When Glastonbury Abbey was established in the fifth century AD, it looked out across 200,000 acres of waterlogged fen. It was ‘under water for nine months of every year, its still surface broken by clumps of alder trees, its waters alive with cormorants, pelicans, bitterns, otter and herons,’ Michael Williams writes. Yet the pre-drained Levels were not as barren as they seemed to outsiders, any more than the Fens had been, or the carrs of Hull. The locals cut turf and collected rushes, caught fish and fowl, and pastured their animals in the summer. Fearing the loss of the shared amenity on which they depended, the locals resisted the draining of the Levels, yet the abbey’s efforts to expand the areas of drained land and exploit the resources of the fens and pools were remarkably successful. When Richard Whiting, the last abbot of Glastonbury, was hanged, drawn and quartered on the tor in 1539, the abbey was said to be the richest in England.
~
Leaning trees with short, fat trunks and thin, tufty branches grew out of the drainage ditches in the sheep-dotted pastures and peaty fields of King’s Sedgemoor, which lay between Glastonbury and the coast. They looked like truncated versions of
the plane trees that line the roads of rural France. There were black plastic rolls of silage in the fields and the yards were stacked with pallets. The King’s Sedgemoor Drain, which carries the diverted waters of the Sowy and the Cary, was full and fast flowing.

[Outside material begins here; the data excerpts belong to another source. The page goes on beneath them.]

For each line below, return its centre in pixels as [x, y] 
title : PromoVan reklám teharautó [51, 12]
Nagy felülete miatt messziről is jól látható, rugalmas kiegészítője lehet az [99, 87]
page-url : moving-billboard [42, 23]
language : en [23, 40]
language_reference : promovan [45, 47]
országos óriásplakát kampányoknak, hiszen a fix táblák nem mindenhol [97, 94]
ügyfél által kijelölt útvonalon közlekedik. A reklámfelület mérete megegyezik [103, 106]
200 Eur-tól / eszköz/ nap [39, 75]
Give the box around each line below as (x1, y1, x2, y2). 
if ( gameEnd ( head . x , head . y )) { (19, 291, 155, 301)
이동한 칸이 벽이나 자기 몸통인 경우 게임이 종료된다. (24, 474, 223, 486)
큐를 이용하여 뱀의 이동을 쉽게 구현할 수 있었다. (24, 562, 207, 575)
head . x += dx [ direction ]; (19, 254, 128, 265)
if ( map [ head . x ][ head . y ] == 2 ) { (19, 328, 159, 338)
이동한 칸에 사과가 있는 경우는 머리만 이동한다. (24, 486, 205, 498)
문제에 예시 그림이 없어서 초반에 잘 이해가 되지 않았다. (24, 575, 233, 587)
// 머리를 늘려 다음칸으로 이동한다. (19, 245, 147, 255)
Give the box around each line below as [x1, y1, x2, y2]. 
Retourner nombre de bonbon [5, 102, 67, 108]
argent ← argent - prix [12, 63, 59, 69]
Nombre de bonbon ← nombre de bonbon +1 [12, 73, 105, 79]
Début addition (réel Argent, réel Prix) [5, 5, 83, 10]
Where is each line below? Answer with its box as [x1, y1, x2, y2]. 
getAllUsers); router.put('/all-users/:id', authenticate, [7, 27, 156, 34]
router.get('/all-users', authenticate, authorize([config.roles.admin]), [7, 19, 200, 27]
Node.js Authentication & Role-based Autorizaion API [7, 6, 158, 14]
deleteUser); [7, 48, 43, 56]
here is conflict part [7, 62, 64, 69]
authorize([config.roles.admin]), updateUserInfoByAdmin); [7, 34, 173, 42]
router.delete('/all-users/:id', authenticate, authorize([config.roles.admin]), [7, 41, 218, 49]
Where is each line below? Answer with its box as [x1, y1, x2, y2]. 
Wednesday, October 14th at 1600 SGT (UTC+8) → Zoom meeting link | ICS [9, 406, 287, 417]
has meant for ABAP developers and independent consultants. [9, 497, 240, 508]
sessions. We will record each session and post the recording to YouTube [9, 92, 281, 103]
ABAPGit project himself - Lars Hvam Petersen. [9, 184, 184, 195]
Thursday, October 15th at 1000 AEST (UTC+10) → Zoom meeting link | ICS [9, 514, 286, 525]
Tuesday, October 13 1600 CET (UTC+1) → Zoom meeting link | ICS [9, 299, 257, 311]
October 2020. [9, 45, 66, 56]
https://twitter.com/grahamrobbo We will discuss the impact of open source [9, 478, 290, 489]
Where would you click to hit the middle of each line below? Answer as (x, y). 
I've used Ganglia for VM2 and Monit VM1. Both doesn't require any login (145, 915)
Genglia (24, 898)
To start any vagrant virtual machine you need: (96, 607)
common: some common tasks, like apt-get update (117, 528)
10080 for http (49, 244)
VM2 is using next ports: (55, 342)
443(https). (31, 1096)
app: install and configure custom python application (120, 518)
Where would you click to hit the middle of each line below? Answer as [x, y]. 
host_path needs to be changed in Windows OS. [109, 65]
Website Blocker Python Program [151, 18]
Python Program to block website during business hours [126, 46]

At Dunball Clyce, I dodged the fast-moving traffic on the A38 to reach the point where the King’s Sedgemoor Drain rejoined the Parrett. The narrow clay belt where I was standing was the only natural defence between the sea and the low-lying moors. It had been strengthened with waste called fly ash when the M5 was built along it, but it was still subsiding towards the softer, lower moors, which lie as much as fifteen feet (four and a half metres) below the average spring tide. Sluices like the one at Dunball Clyce – which can stop the tide flowing up the King’s Sedgemoor Drain – seal every river except the Parrett, though locking out the sea locks in the rivers. If the salt water doesn’t get you, the fresh water does. Sometimes, they both do.

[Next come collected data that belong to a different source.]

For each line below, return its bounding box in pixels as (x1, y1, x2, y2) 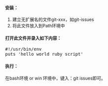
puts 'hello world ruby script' (5, 51, 83, 57)
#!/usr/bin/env (5, 46, 42, 52)
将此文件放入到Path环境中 (12, 23, 65, 29)
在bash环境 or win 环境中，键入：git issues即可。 (5, 75, 106, 81)
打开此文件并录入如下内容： (5, 35, 62, 41)
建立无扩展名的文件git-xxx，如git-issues (12, 16, 94, 22)
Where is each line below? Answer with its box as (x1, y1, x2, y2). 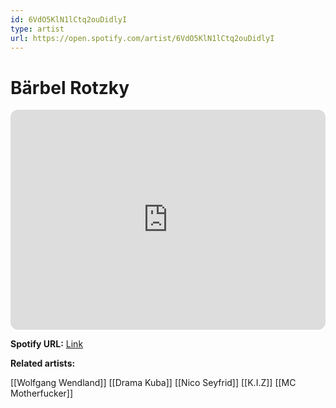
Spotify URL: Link (10, 338, 84, 350)
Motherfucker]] (10, 387, 74, 400)
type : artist (10, 24, 65, 34)
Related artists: (10, 357, 76, 370)
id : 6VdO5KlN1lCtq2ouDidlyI (10, 14, 128, 25)
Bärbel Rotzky (10, 76, 130, 99)
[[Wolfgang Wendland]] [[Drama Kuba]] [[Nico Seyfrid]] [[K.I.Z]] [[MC (10, 377, 297, 389)
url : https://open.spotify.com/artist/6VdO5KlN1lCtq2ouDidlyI (10, 33, 275, 43)
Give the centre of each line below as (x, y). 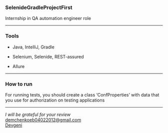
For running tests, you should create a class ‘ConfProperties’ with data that (82, 94)
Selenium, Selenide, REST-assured (48, 56)
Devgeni (14, 125)
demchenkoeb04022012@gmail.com (43, 119)
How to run (19, 84)
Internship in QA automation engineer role (48, 18)
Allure (18, 66)
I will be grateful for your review (38, 114)
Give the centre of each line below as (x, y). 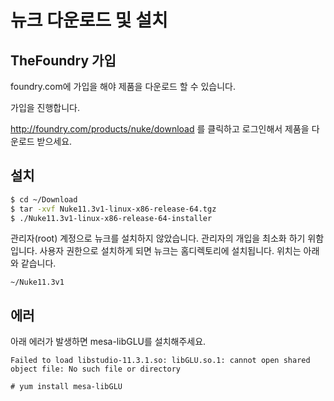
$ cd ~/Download (44, 199)
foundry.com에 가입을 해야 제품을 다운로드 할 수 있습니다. (123, 86)
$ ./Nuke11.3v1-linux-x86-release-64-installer (111, 218)
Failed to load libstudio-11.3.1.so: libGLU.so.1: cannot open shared (160, 361)
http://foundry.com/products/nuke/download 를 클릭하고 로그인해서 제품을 (160, 129)
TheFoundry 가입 (63, 60)
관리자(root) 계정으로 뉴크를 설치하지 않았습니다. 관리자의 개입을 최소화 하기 (158, 238)
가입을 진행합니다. (45, 107)

On 20 January 1607, ‘the sea at a flowing water, meeting with land flouds, strove so violently together that heaving down all thinges yt were builded to withstand and hinder the force of them, the banks were eaten through and a rupture made into Somersetshire,’ according to a document called ‘A True Report of certaine wonderfull over-flowings of Waters, now lately in Summersetshire, Norfolke, and other places of England’. Two hundred square miles of farmland were inundated, and the water spread as far as Glastonbury Tor, fourteen miles inland. Two thousand people were said to have drowned. ‘In a short tyme did whole villages stand like Islands (compassed round with Waters) and in a short tyme were those Islands undiscoverable, and no where to be found.’